In this talk, we focus on higher-order Alexander invariants of homology
cylinders and discuss how they can be applied to knot theory by introducing
a class of knots called homologically fibered knots. Relationships to
(the decategorification of) sutured Floer homology are also mentioned.
Title: Seiberg-Witten invariants and end-periodic Dirac operators
Abstract: This research is a part of the ongoing project with Tomasz Mrowka and Daniel Ruberman. We study the Seiberg-Witten equations on smooth spin 4-manifolds X with integral homology of S^1 \times S^3. The count of their solutions, known as the Seiberg-Witten invariant of X, depends on the choices of Riemannian metric and perturbation. We resolve this dependency issue by introducing a correction term which is in essence the L^2 index of the Dirac operator on a manifold with periodic end modeled on the infinite cyclic cover of X. The corrected count is a smooth invariant of X whose reduction is the Rohlin invariant. We discuss some calculations of this invariant, as well as our progress towards the general index theorem on manifolds with periodic ends.
Title: Tight contact structures and Dehn surgery
Abstract: Suppose that the 3-manifold Y is given by Dehn surgery on a knot in the 3-sphere S^3. We show conditions under which Y admits tight contact structures. We apply Heegaard Floer theory in proving tightness.
Title: Bordered Floer Homology
Abstract:
Heegaard Floer homology has the structure of a 4-dimensional TQFT,
assigning chain complexes to 3-manifolds and maps between them to
4-dimensional cobordism between 3-manifolds. We extend this theory
down one step further, assigning differential algebras to surfaces and
differential bimodules to a 3-dimensional cobordisms between surfaces.

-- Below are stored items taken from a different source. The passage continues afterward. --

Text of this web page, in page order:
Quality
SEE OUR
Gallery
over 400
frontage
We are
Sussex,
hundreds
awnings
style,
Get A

This lets us give, for instance, another algorithm for computing
Heegaard Floer homology of an arbitrary 3-manifold.
This is joint work with Robert Lipshitz and Peter Ozsváth.

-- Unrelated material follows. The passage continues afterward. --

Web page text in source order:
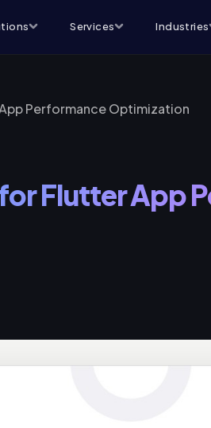
Services Industries
Performance Optimization
Flutter App

Title: Legendrian and Transverse Classification of twist knots
Abstract: In 1997 Chekanov gave the first example of a knot type whose Legendrian representations are not distinguishable using only the classical invariants: the $5_2$ knot. Epstein, Fuchs and Meyer extended his result by showing that there are at least $n$ different Legendrian representations of the $(2n+1)_2$ knot with maximal Thurston-Bennequin number. The aim of this talk to give a complete classification of Legendrian representations of twist knots. In particular the $(2n+1)_2$knot has exactly $\lceil \frac{n^2}{2} \rceil$ Legendrian representations with maximal Thurston-Bennequin number. This is a joint work with John Etnyre and Lenhard Ng.